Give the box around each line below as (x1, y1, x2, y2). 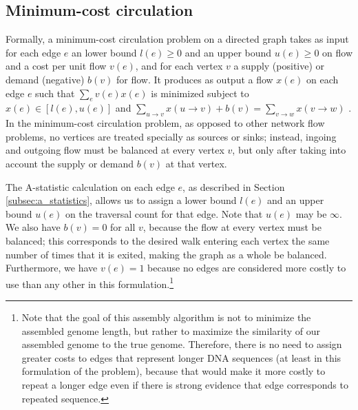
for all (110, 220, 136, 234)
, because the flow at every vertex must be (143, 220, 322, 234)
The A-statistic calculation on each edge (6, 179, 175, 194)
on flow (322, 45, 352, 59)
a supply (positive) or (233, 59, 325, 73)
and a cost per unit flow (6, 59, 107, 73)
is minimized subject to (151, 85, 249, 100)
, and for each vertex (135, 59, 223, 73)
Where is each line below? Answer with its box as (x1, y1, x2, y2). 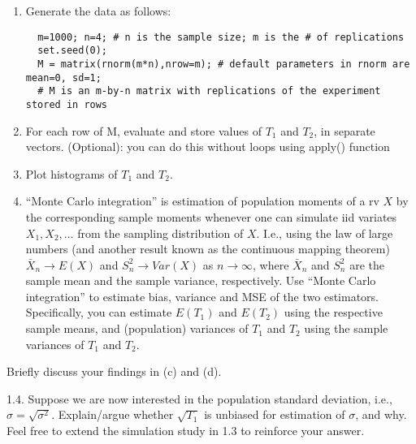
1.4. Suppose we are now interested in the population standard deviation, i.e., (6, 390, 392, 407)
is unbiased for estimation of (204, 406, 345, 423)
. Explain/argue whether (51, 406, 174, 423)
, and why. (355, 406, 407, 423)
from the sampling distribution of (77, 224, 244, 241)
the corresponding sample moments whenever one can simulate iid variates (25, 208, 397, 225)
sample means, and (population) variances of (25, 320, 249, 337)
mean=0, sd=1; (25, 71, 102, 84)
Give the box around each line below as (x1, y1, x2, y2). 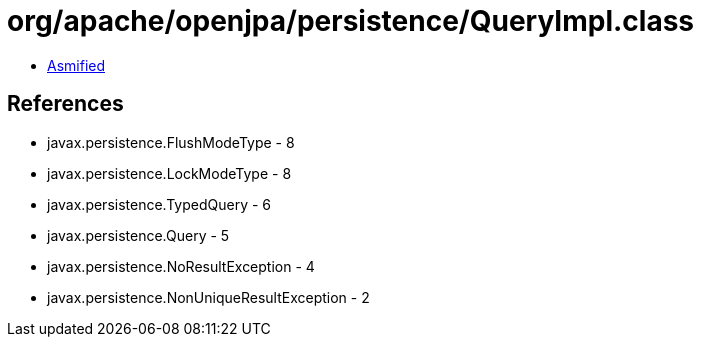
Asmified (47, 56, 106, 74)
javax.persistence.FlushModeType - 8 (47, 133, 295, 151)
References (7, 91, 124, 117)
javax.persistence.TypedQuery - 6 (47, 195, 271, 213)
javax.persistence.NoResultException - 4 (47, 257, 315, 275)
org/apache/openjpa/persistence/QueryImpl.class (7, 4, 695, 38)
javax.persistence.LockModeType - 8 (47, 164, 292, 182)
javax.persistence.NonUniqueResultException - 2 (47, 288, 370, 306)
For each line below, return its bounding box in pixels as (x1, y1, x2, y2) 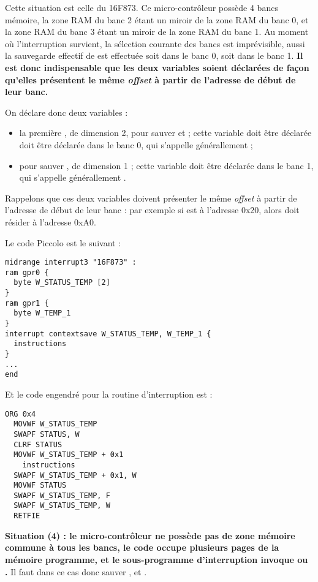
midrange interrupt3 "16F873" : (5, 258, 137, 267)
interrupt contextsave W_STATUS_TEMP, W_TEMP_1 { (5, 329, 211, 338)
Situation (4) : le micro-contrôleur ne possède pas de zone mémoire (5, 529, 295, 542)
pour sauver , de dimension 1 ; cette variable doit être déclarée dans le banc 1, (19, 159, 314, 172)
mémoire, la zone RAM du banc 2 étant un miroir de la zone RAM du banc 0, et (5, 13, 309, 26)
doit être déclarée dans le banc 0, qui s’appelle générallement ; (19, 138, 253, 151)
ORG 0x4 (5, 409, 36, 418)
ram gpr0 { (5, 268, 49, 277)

--

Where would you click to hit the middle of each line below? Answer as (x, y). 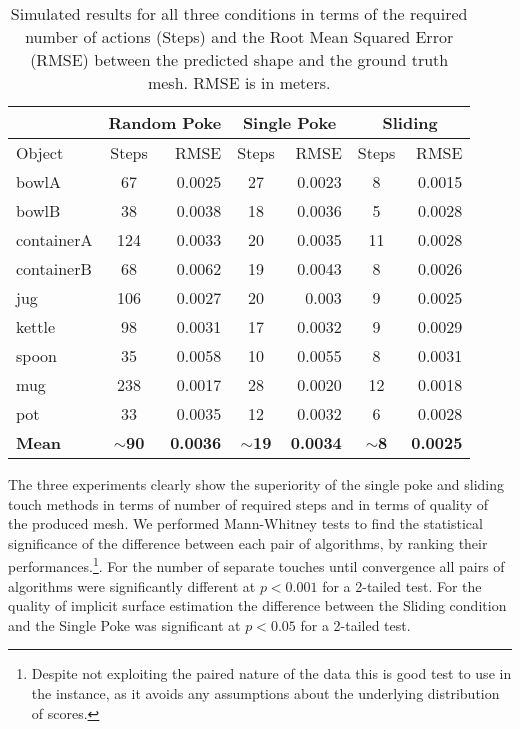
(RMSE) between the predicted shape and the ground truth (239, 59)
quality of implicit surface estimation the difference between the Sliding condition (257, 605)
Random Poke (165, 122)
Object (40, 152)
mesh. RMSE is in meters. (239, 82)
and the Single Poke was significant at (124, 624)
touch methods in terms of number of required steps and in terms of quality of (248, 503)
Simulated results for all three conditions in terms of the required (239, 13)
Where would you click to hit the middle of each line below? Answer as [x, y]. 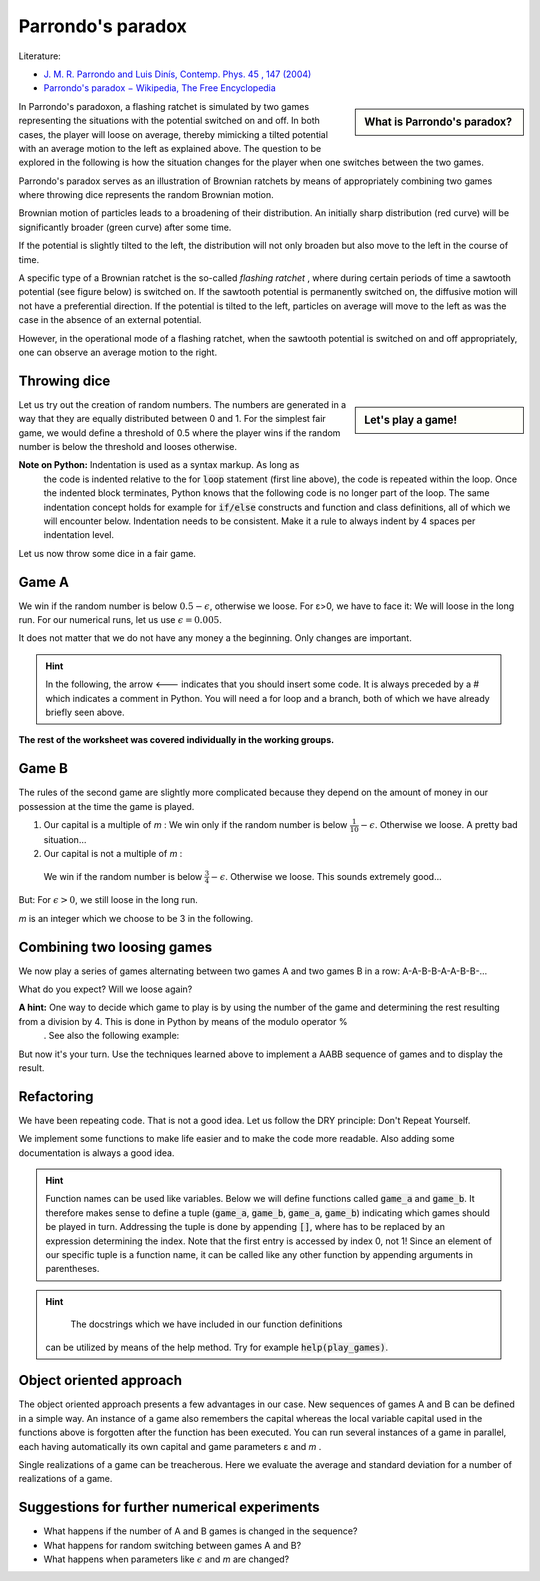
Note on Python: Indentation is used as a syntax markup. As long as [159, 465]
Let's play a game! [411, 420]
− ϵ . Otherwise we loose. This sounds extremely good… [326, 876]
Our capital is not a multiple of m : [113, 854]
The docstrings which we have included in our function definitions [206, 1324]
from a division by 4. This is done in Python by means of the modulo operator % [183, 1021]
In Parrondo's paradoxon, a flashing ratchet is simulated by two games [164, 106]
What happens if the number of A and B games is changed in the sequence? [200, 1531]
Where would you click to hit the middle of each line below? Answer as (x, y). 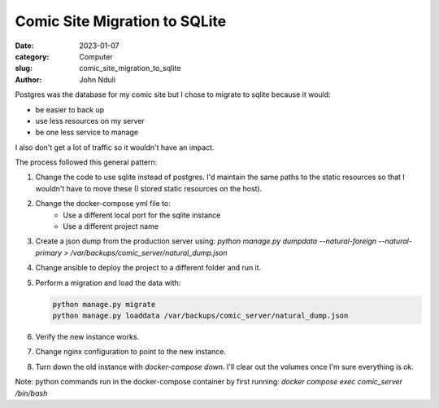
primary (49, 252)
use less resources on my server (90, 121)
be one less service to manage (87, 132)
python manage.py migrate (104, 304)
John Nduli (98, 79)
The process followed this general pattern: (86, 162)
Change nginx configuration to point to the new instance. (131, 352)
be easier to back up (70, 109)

--

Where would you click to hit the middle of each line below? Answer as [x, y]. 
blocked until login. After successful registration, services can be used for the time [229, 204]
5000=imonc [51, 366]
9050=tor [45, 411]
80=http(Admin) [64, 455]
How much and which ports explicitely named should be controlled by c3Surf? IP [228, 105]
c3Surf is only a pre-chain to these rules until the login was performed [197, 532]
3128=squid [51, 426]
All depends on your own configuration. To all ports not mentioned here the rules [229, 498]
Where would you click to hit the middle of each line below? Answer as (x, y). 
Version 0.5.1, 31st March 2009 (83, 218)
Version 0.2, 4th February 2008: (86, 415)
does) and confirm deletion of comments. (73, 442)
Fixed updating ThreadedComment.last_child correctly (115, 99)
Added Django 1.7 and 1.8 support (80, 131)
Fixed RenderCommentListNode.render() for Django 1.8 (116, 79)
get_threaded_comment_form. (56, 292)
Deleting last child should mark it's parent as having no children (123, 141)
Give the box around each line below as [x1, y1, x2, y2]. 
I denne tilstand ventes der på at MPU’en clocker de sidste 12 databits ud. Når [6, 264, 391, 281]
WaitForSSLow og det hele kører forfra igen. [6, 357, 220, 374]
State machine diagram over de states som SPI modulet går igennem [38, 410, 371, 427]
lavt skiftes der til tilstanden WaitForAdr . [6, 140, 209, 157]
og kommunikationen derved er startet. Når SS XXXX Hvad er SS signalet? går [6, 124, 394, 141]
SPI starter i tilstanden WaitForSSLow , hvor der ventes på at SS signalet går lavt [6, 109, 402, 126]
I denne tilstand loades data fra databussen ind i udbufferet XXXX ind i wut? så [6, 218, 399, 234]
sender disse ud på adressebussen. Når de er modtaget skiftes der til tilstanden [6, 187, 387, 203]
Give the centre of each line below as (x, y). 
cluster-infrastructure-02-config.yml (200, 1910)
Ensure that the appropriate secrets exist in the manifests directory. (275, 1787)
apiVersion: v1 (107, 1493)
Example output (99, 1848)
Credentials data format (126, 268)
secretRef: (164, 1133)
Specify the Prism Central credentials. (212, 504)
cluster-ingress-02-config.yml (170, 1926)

--

Problem to work on → Which lines of the data contain the string "until"? Copy each one.

Finished exercise →
blocked until login. After successful registration, services can be used for the time [229, 204]
c3Surf is only a pre-chain to these rules until the login was performed [197, 532]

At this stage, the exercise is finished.